Numerical information, either SMBG or the HbA1c, was part of many participants’ assessment of diabetes control. The frequent mention of SMBG as an important source of information is noteworthy given mixed evidence regarding the reported clinical value of ongoing SMBG in patients not on insulin (only 40% of interviewed participants reported insulin use) [
22]. The importance given to the HbA1c in assessing control and management was somewhat surprising given the varying levels of actual understanding of the value’s meaning. Given past evidence supporting the value of an accurate understanding of disease management targets, like the HbA1c, further efforts are needed to improve the way care providers present this information to patients with diabetes [
2‐
4]. Improving providers’ communication of this value could address the current barriers to HbA1c understanding and, hopefully, increase the HbA1c’s informational value for patients with diabetes. Further work is needed to identify optimal approaches for communicating information on glycemic control to patients. Towards this goal, in an in-progress mixed-methods study, we elicited input from participants with diabetes on a variety of visual formats for presenting the HbA1c value (e.g., color-based scales, depictions of distance from goal). Based on qualitative analysis of participants’ input, two formats were chosen for testing against standard presentation of the HbA1c in a three-arm randomized, controlled trial of patients with diabetes to assess their impact on patients’ assessments of their current diabetes control.
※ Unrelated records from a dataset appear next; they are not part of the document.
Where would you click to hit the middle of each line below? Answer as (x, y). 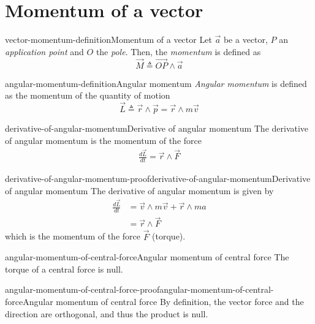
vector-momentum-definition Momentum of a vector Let (108, 40)
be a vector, (245, 40)
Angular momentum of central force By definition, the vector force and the (163, 302)
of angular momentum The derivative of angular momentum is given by (139, 190)
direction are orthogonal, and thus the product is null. (107, 313)
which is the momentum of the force (73, 236)
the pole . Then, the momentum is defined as (178, 51)
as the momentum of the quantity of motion (88, 95)
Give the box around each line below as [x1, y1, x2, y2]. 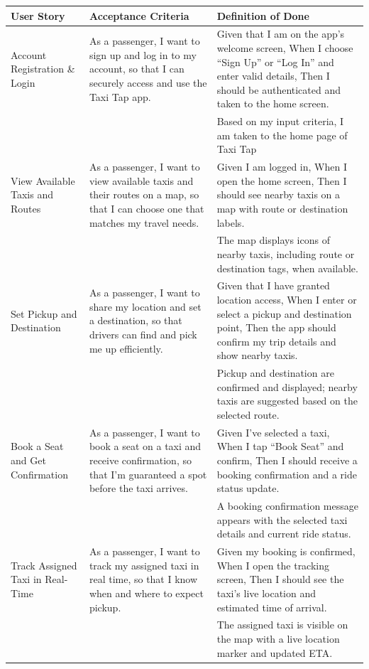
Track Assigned [11, 557, 77, 572]
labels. [216, 215, 245, 230]
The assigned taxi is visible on [216, 617, 348, 632]
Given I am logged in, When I [216, 159, 347, 174]
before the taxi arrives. [89, 481, 188, 496]
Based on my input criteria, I [216, 114, 344, 129]
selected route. [216, 407, 280, 422]
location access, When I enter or [216, 292, 357, 307]

The study has several key limitations. First, the population is small and demographically homogenous, limiting the generalizability of the findings to other populations. Of note, the race/ethnic demographics of the participants do reflect that of West Philadelphia, a predominantly Black neighborhood. Because demographic information was not collected from eligible individuals who declined participation, differential participation by race or educational attainment cannot be assessed. Second, while the investigator AG’s supervision and coding of the initial interviews may have introduced potential bias, it was necessary for the interviewer’s (KM) training and unavoidable given limited study staff. We feel that the use of a structured interview script, coding by two independent individuals, and input from the broader study team during the analysis process, helped to mitigate this potential bias. Third, participants willing to take part in this type of interview may be more engaged and activated than the typical patient with diabetes. Finally, we did not ask participants to specify whether they had Type 1 or Type 2 diabetes. In our clinical experience, many patients are not sure of their diabetes type and, in the absence of blood tests (i.e., insulin autoantibodies, c-peptide), providers cannot always be entirely certain of diabetes type among patients treated only with insulin. However, the age of participants and use of oral medications or diet for management suggest most participants would be classified as having type 2 diabetes.